Items listed in a dataset:

Content starts

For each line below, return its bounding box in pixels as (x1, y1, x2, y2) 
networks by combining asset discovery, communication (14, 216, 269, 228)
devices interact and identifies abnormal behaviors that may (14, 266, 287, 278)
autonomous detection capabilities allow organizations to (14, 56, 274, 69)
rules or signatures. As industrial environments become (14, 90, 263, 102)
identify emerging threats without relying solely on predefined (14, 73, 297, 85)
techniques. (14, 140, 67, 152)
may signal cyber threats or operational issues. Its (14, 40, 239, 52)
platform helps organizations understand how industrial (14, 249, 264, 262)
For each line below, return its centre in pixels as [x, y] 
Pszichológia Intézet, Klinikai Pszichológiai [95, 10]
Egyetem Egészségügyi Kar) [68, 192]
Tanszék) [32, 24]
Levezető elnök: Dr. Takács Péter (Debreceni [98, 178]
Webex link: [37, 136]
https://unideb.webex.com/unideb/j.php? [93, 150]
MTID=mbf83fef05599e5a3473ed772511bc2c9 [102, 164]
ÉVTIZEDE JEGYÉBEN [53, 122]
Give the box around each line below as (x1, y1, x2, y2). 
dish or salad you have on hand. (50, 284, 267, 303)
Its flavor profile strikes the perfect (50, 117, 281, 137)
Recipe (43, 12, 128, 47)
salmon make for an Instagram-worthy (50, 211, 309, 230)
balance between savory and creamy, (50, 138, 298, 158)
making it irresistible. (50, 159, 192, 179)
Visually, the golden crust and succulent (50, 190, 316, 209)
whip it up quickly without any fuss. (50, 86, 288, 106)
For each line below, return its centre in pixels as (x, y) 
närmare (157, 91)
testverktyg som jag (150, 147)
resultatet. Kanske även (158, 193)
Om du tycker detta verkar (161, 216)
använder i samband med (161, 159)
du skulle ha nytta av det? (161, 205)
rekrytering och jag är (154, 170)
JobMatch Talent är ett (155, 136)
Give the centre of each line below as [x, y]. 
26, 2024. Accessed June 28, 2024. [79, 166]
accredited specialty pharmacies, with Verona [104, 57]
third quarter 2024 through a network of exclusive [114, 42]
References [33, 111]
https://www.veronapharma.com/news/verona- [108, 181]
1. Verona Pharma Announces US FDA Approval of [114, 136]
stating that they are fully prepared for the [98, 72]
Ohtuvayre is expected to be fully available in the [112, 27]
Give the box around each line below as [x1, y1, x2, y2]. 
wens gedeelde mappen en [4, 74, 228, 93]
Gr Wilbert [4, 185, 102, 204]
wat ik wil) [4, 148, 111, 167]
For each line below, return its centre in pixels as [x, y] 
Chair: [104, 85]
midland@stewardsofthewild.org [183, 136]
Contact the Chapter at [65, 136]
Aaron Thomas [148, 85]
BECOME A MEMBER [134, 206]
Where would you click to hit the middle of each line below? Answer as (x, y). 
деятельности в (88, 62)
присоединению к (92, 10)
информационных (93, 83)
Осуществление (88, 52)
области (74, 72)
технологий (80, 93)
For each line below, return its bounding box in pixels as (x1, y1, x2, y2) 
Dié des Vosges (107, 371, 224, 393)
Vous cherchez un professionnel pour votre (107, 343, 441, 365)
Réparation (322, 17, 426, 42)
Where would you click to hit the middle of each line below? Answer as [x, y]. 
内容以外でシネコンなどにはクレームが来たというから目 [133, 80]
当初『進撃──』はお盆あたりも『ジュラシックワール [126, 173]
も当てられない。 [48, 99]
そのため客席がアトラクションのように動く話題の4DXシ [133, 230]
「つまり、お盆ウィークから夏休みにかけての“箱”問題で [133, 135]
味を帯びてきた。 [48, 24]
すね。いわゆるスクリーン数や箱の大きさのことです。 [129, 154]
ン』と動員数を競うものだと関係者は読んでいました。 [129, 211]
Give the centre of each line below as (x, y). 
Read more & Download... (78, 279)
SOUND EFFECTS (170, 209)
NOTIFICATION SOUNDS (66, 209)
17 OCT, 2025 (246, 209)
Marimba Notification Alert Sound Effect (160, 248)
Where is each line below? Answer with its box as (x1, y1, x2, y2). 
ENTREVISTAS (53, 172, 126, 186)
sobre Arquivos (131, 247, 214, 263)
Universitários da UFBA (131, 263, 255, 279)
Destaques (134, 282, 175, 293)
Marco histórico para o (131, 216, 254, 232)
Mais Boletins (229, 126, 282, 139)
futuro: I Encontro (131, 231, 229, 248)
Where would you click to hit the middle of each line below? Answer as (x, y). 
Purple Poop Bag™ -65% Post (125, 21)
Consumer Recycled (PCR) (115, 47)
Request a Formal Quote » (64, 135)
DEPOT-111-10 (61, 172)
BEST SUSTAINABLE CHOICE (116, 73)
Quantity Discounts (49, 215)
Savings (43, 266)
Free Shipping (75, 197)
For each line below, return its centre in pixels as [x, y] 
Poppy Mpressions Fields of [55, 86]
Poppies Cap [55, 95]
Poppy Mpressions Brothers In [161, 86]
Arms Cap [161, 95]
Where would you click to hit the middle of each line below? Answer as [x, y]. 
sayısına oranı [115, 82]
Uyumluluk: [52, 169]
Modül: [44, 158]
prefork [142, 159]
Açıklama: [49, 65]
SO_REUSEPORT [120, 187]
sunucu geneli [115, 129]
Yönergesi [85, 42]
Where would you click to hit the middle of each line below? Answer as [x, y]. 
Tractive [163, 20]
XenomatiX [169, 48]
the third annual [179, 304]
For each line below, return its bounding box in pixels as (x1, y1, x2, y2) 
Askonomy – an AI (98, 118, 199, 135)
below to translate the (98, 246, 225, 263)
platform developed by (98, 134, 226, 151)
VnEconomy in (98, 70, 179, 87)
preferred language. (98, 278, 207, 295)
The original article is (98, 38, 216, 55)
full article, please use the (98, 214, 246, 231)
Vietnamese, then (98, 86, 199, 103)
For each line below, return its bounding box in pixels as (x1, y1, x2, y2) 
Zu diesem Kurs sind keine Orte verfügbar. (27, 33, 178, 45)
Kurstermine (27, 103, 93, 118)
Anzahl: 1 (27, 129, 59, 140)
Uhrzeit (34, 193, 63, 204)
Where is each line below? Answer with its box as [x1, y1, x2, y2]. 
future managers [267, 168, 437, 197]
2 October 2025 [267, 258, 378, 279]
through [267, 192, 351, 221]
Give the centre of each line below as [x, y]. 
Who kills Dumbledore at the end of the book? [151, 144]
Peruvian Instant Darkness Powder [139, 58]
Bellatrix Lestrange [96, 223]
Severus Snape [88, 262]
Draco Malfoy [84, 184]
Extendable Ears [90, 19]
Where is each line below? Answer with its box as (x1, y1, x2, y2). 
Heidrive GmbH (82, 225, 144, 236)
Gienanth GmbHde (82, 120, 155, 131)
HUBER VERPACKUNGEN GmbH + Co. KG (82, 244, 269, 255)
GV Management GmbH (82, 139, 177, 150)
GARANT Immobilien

Content ends

* _Work required_: Pull out every line holding "Mpressions" from the records above, and copy it.

* _Task solution_:
Poppy Mpressions Fields of [55, 86]
Poppy Mpressions Brothers In [161, 86]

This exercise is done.